We present an error-neural-modeling-based strategy for approximating
two-dimensional curvature in the level-set method. Our main contribution is a
redesigned hybrid solver (Larios-C'{a}rdenas and Gibou (2021)[1]) that relies
on numerical schemes to enable machine-learning operations on demand. In
particular, our routine features double predicting to harness curvature
symmetry invariance in favor of precision and stability. As in [1], the core of
this solver is a multilayer perceptron trained on circular- and
sinusoidal-interface samples. Its role is to quantify the error in numerical
curvature approximations and emit corrected estimates for select grid vertices
along the free boundary. These corrections arise in response to preprocessed
context level-set, curvature, and gradient data. To promote neural capacity, we
have adopted sample negative-curvature normalization, reorientation, and
reflection-based augmentation. In the same manner, our system incorporates
dimensionality reduction, well-balancedness, and regularization to minimize
outlying effects. Our training approach is likewise scalable across mesh sizes.

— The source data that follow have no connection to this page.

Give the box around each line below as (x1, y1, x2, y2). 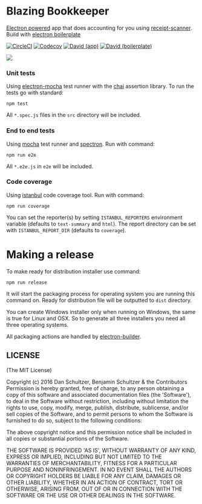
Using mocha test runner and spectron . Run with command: (6, 140, 155, 148)
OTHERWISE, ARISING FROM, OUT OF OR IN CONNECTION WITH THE (6, 485, 183, 493)
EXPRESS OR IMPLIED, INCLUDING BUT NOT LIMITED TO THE (6, 453, 162, 460)
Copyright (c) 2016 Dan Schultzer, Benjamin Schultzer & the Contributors (6, 378, 187, 385)
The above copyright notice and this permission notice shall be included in (6, 428, 192, 436)
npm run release (6, 280, 47, 286)
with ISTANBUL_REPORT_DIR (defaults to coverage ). (6, 226, 126, 234)
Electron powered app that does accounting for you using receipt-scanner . (6, 24, 192, 31)
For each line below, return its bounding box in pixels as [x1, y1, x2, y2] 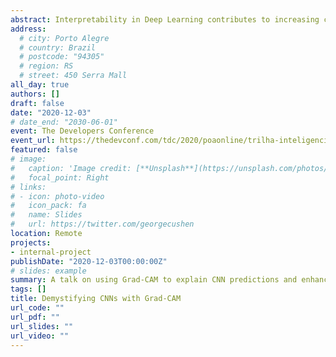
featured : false [10, 145, 78, 155]
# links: [10, 182, 47, 192]
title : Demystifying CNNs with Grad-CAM [10, 294, 182, 304]
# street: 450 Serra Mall [19, 71, 128, 81]
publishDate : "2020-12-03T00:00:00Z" [10, 256, 168, 266]
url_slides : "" [10, 321, 74, 331]
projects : [10, 237, 52, 248]
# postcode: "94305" [19, 52, 105, 62]
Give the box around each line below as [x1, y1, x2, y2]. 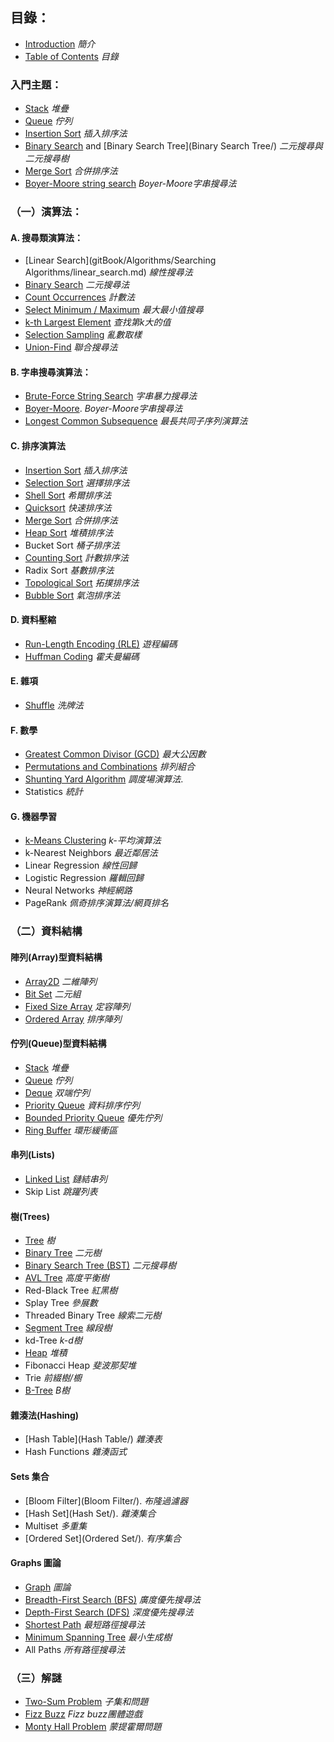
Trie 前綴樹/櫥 [24, 1372, 82, 1384]
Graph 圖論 [24, 1581, 72, 1593]
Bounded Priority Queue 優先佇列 [24, 1111, 163, 1123]
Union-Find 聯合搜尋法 [24, 341, 118, 353]
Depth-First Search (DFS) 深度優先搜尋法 [24, 1606, 194, 1618]
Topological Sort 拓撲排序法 [24, 576, 140, 588]
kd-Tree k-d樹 [24, 1334, 83, 1347]
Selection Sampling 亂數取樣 [24, 329, 143, 341]
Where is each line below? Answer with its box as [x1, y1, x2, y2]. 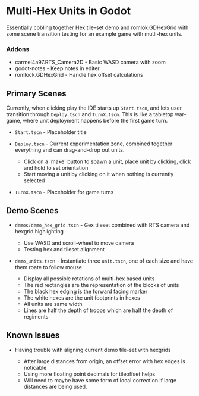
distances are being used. [23, 383, 87, 390]
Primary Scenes [6, 88, 67, 99]
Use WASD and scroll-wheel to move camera [23, 239, 134, 247]
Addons [6, 45, 30, 53]
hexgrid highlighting [14, 227, 64, 235]
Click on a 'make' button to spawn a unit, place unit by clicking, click [23, 158, 191, 165]
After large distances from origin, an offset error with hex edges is [23, 357, 185, 364]
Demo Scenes [6, 205, 59, 216]
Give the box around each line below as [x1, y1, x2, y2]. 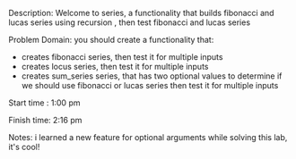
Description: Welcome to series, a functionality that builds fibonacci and [8, 8, 274, 18]
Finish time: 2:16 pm [8, 115, 83, 125]
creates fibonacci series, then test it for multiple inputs [21, 52, 223, 62]
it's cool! [8, 142, 40, 152]
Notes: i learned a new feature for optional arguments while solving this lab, [8, 132, 288, 142]
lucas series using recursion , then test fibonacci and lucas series [8, 17, 251, 28]
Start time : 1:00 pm [8, 97, 81, 108]
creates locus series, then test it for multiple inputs [21, 62, 209, 71]
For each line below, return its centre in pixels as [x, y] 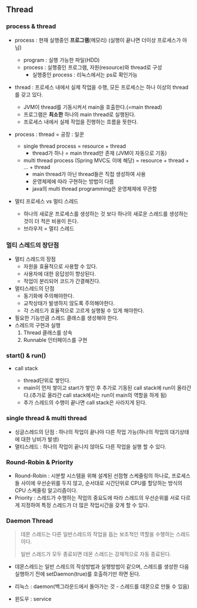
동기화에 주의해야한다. [49, 295]
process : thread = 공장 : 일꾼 [49, 134]
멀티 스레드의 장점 [35, 259]
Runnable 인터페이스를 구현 [55, 340]
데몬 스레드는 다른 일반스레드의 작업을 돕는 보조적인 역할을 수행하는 [97, 534]
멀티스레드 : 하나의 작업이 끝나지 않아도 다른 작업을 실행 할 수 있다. [90, 446]
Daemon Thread [30, 520]
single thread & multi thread [46, 418]
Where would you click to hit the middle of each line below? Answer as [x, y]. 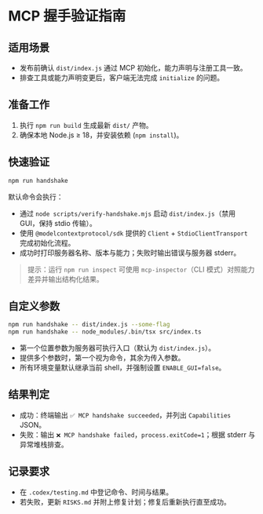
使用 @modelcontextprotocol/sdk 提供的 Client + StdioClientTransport [133, 233]
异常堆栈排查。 [44, 444]
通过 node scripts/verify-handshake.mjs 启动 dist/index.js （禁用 [127, 213]
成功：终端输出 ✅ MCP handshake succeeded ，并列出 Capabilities [125, 415]
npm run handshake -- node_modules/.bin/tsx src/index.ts [105, 332]
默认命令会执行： [36, 196]
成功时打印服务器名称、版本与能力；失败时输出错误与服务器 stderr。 [130, 253]
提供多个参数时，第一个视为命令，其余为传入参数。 [102, 358]
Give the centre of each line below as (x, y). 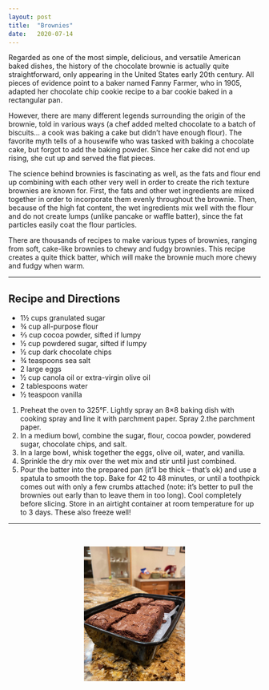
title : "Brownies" (41, 25)
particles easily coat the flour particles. (73, 225)
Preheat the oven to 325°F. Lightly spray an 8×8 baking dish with (127, 410)
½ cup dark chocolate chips (66, 352)
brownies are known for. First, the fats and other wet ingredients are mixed (131, 191)
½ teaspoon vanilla (51, 395)
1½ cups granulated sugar (62, 318)
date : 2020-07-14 (41, 34)
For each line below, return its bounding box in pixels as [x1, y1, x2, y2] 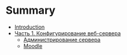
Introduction [14, 23, 45, 30]
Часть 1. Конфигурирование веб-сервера [14, 29, 121, 36]
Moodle [23, 42, 43, 50]
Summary [5, 4, 55, 17]
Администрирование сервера [23, 36, 101, 43]
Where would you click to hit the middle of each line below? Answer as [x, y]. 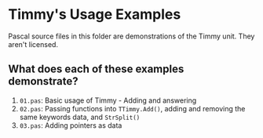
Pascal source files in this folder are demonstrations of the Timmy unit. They [131, 36]
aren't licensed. [33, 44]
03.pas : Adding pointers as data [71, 125]
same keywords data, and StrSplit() [80, 117]
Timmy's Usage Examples [95, 15]
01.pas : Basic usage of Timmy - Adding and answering [108, 100]
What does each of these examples [96, 69]
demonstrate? [43, 81]
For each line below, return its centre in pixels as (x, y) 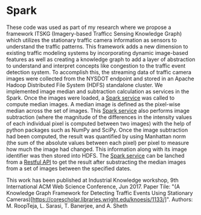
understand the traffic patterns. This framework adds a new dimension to (97, 47)
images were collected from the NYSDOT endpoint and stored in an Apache (100, 79)
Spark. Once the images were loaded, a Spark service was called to (91, 98)
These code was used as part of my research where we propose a (89, 27)
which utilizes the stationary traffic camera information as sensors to (91, 40)
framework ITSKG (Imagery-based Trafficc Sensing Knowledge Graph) (94, 33)
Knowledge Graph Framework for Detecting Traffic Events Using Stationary (100, 193)
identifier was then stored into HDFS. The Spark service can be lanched (96, 155)
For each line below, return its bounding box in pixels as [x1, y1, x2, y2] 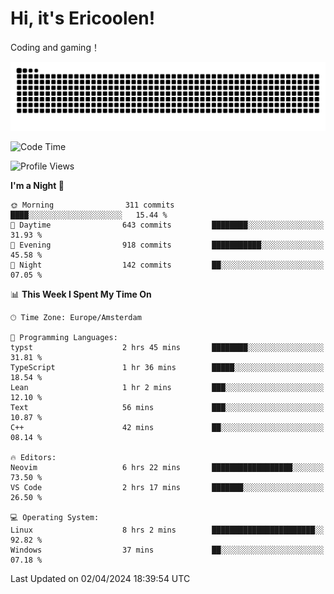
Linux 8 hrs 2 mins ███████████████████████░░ [10, 525, 325, 535]
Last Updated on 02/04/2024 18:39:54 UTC [10, 572, 191, 584]
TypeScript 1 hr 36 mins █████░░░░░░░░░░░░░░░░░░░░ [10, 362, 325, 372]
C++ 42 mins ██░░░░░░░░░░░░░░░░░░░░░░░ [10, 422, 325, 432]
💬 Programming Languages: [10, 332, 118, 342]
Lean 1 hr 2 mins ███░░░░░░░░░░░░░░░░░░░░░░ [10, 382, 325, 392]
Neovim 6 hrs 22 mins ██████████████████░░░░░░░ [10, 462, 325, 472]
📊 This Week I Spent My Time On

For this purpose, we have introduced dimensionless parametrization and
probabilistic subsampling during data production. Together, all these elements
have improved the accuracy and efficiency of curvature calculations around
under-resolved regions. In most experiments, our strategy has outperformed the
numerical baseline at twice the number of redistancing steps while requiring
only a fraction of the cost.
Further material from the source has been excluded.